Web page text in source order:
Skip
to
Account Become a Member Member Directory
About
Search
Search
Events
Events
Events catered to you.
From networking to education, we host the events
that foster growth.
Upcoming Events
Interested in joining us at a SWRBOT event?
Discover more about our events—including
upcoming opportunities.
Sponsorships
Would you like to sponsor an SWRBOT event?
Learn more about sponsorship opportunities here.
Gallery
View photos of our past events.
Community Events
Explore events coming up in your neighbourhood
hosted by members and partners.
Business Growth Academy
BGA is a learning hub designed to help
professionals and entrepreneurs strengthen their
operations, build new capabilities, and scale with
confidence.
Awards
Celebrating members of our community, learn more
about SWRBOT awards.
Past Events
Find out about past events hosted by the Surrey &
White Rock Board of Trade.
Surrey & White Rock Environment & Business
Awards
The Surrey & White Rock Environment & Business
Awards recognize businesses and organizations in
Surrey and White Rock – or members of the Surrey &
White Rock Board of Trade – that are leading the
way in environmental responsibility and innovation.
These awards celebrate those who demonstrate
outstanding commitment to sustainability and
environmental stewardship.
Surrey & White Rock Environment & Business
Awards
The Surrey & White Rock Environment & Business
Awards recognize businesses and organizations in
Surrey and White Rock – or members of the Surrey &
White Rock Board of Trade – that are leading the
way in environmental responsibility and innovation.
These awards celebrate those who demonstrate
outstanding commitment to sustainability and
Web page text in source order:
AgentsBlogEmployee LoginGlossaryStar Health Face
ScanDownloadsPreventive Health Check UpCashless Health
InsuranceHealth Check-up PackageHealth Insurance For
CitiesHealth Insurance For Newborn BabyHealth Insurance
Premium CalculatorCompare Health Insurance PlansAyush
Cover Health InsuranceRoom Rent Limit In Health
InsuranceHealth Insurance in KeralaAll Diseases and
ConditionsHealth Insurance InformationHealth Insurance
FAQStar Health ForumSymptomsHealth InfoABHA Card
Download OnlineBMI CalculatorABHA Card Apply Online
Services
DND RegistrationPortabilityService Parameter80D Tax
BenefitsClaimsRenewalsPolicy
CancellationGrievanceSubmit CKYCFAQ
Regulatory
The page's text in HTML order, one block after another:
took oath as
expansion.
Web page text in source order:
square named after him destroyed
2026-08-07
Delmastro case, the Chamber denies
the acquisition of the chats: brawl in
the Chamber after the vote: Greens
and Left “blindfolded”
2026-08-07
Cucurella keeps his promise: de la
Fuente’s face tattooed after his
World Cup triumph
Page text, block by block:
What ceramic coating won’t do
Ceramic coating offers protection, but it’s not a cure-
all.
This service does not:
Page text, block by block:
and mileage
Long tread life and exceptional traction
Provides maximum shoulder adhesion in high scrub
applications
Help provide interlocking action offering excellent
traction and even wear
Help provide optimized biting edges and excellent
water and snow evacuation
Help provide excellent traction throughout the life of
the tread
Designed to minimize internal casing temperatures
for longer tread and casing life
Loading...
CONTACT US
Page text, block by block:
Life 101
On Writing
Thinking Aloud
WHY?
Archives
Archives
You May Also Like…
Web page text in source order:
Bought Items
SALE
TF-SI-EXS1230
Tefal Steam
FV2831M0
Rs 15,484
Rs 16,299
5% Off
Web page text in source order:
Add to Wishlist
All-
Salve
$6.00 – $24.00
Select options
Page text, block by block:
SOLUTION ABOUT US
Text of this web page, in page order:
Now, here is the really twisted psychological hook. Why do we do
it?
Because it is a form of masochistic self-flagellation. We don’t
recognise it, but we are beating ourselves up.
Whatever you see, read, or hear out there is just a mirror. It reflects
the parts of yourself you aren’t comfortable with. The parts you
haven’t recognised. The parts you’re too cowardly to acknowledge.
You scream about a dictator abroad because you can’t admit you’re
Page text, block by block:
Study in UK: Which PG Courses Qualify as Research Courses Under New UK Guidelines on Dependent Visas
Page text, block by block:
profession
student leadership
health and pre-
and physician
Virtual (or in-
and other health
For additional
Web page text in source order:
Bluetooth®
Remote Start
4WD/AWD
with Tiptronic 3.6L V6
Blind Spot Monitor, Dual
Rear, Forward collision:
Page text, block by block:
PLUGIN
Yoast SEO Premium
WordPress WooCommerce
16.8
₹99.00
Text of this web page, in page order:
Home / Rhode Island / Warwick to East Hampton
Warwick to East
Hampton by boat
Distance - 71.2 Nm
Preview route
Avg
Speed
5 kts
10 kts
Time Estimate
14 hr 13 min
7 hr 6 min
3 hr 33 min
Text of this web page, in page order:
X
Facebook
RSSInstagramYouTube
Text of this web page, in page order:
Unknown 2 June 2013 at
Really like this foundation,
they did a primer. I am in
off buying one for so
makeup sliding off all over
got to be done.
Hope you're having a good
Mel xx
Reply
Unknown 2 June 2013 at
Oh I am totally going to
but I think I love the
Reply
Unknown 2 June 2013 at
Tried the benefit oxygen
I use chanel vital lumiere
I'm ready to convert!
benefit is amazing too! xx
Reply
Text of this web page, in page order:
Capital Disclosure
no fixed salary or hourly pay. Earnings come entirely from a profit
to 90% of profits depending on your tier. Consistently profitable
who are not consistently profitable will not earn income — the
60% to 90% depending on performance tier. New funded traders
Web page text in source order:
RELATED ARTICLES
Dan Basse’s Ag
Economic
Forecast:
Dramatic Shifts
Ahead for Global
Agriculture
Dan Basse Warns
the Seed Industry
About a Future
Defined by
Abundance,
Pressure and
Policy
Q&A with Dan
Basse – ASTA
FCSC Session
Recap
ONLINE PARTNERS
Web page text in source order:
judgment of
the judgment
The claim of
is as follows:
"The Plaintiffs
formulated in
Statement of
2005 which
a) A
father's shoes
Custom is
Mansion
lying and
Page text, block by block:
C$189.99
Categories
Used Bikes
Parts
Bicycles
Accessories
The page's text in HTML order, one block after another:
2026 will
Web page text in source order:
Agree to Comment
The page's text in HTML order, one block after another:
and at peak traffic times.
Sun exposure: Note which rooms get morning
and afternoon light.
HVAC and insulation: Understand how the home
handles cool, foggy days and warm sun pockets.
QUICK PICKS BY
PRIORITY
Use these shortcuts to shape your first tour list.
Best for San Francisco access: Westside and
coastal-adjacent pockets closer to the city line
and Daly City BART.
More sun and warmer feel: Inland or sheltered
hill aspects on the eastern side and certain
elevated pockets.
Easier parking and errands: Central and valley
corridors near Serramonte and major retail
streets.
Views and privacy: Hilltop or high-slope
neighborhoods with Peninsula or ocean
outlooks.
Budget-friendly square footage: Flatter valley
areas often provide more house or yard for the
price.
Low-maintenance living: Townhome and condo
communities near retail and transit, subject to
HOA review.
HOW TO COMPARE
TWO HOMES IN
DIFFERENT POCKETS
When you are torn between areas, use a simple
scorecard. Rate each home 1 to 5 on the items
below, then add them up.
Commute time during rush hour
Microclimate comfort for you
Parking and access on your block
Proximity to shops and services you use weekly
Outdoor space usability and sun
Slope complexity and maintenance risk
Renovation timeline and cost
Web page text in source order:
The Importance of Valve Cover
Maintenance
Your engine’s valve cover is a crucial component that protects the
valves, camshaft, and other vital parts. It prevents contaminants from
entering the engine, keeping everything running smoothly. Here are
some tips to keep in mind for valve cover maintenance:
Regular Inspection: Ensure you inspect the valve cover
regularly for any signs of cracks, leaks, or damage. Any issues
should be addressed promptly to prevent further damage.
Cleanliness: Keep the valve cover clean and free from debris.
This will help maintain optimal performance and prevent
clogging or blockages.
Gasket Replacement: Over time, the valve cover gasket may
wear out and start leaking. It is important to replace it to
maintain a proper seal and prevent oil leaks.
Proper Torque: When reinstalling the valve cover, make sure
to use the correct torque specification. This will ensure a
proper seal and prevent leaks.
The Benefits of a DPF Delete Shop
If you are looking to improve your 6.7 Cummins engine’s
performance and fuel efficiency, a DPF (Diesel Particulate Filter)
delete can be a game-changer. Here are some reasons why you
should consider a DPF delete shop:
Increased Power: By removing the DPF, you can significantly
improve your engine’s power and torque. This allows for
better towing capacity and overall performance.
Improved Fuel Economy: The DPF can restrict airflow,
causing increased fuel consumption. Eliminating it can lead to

===============

# Exercise:
Copy the records above exactly, beginning at the line that contains "and at peak traffic times." and stopping after the line that contains "Use these shortcuts".

# Answer for the task:
and at peak traffic times.
Sun exposure: Note which rooms get morning
and afternoon light.
HVAC and insulation: Understand how the home
handles cool, foggy days and warm sun pockets.
QUICK PICKS BY
PRIORITY
Use these shortcuts to shape your first tour list.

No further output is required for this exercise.